§ Action item
In the records below, repeat word for word only the lines starting at the one that contains "The research methodology" and ending at the one that contains "the likelihood without", pictures excluded.

[Data excerpts]

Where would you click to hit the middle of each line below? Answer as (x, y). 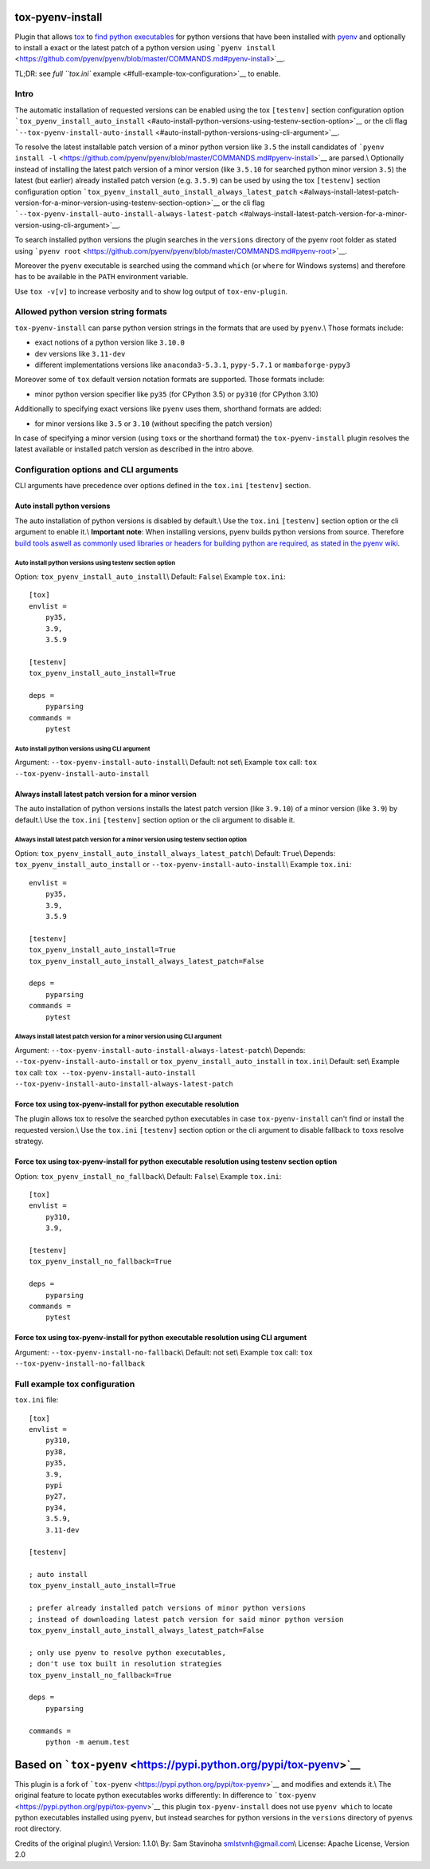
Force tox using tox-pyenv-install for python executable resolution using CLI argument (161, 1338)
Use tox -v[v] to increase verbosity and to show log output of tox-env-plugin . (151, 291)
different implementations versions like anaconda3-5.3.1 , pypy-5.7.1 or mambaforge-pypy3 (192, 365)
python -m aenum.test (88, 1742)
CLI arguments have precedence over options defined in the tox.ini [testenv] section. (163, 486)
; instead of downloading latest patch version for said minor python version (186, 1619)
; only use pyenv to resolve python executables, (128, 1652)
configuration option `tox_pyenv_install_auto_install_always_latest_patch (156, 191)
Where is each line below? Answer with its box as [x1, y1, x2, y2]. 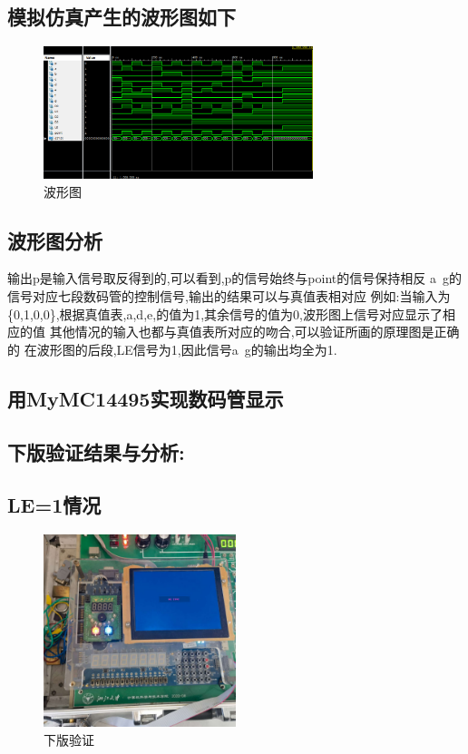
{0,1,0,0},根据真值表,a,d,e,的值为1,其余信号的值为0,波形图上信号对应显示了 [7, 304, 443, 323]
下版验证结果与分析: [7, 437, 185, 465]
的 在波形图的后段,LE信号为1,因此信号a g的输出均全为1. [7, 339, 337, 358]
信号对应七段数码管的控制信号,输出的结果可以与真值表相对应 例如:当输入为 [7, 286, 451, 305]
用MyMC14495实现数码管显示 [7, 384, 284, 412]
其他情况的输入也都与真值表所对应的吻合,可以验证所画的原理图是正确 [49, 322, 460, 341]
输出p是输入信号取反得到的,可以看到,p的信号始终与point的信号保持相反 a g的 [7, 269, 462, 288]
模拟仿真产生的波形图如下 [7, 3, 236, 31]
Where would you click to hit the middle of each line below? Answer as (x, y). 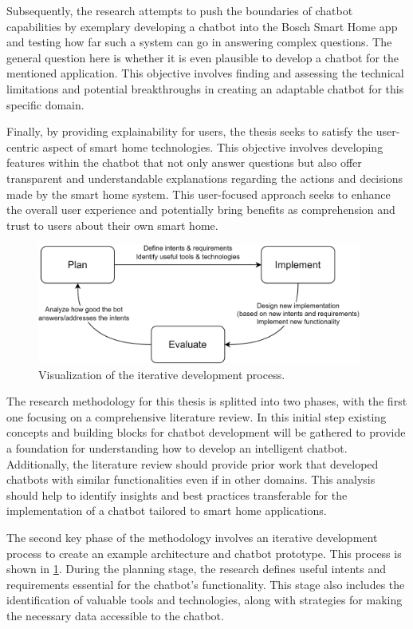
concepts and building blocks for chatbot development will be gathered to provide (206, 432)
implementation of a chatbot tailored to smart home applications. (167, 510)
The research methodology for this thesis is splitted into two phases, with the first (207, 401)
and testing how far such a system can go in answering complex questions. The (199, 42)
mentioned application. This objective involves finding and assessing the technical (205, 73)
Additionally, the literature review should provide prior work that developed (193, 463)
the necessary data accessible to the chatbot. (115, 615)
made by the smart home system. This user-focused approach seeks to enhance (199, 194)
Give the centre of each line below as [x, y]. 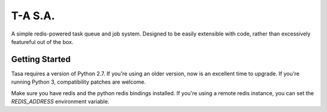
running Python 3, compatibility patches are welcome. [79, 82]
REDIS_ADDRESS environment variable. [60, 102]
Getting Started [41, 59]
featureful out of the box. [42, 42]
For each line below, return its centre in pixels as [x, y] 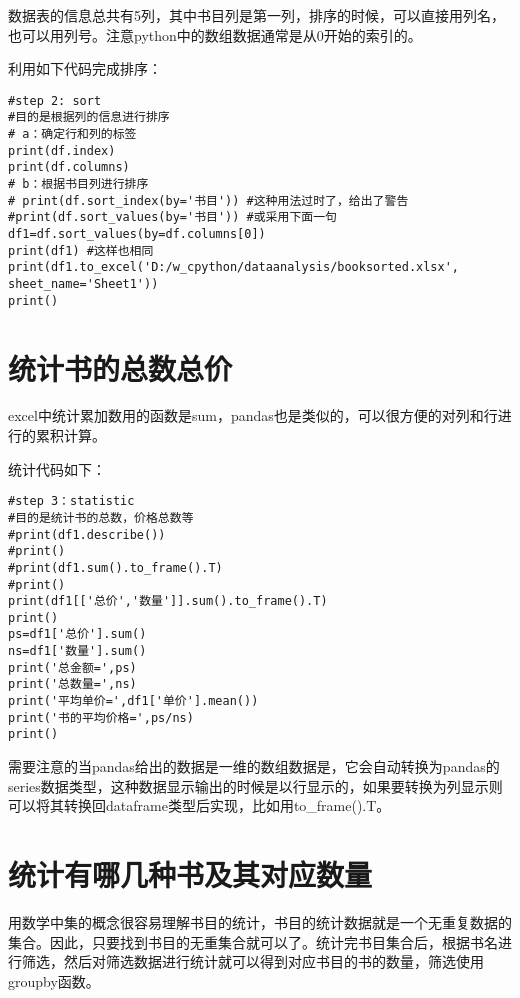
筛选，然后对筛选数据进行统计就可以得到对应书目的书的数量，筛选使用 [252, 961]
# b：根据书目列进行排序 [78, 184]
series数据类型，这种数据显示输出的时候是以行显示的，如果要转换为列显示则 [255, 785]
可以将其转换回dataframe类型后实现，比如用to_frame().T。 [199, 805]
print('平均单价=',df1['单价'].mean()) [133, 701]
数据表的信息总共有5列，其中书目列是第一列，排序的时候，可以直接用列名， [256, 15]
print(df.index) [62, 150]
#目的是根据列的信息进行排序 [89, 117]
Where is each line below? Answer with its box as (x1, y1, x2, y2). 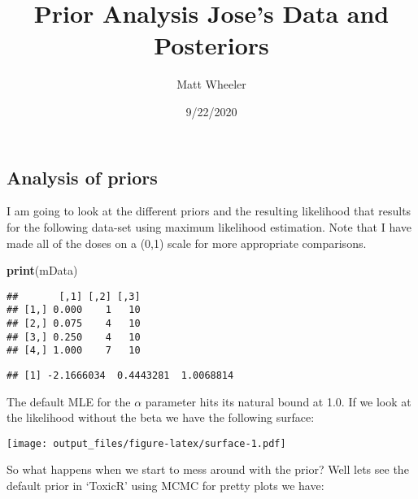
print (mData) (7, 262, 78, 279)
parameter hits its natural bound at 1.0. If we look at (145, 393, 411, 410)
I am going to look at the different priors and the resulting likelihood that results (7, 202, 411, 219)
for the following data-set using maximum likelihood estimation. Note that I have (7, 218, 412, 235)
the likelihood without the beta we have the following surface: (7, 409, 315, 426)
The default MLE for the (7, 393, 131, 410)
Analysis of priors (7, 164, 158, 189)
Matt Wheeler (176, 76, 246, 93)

§ Solution
The research methodology for this thesis is splitted into two phases, with the first (207, 401)
and testing how far such a system can go in answering complex questions. The (199, 42)
mentioned application. This objective involves finding and assessing the technical (205, 73)
Additionally, the literature review should provide prior work that developed (193, 463)
the necessary data accessible to the chatbot. (115, 615)
made by the smart home system. This user-focused approach seeks to enhance (199, 194)
Give the centre of each line below as [x, y]. 
running Python 3, compatibility patches are welcome. [79, 82]
REDIS_ADDRESS environment variable. [60, 102]
Getting Started [41, 59]
featureful out of the box. [42, 42]
For each line below, return its centre in pixels as [x, y] 
筛选，然后对筛选数据进行统计就可以得到对应书目的书的数量，筛选使用 [252, 961]
# b：根据书目列进行排序 [78, 184]
series数据类型，这种数据显示输出的时候是以行显示的，如果要转换为列显示则 [255, 785]
可以将其转换回dataframe类型后实现，比如用to_frame().T。 [199, 805]
print('平均单价=',df1['单价'].mean()) [133, 701]
数据表的信息总共有5列，其中书目列是第一列，排序的时候，可以直接用列名， [256, 15]
print(df.index) [62, 150]
#目的是根据列的信息进行排序 [89, 117]
Where is each line below? Answer with its box as (x1, y1, x2, y2). 
print (mData) (7, 262, 78, 279)
parameter hits its natural bound at 1.0. If we look at (145, 393, 411, 410)
I am going to look at the different priors and the resulting likelihood that results (7, 202, 411, 219)
for the following data-set using maximum likelihood estimation. Note that I have (7, 218, 412, 235)
the likelihood without the beta we have the following surface: (7, 409, 315, 426)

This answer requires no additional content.